### TO DO:
Your output should be the complete listing, word for word, with no pictures in it.

### INFORMATION:

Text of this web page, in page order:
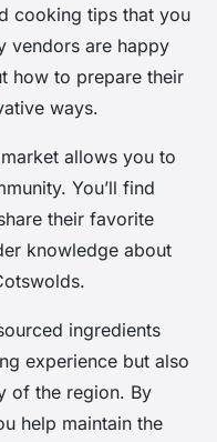
cooking tips that you
vendors are happy
how to prepare their
ways.
allows you to
You’ll find
their favorite
knowledge about
ingredients
experience but also
of the region. By
help maintain the
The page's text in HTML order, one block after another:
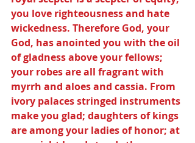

### RESULT OF THE TASK:
Text of this web page, in page order:
cooking tips that you
vendors are happy
how to prepare their
ways.
allows you to
You’ll find
their favorite
knowledge about
ingredients
experience but also
of the region. By
help maintain the
The page's text in HTML order, one block after another:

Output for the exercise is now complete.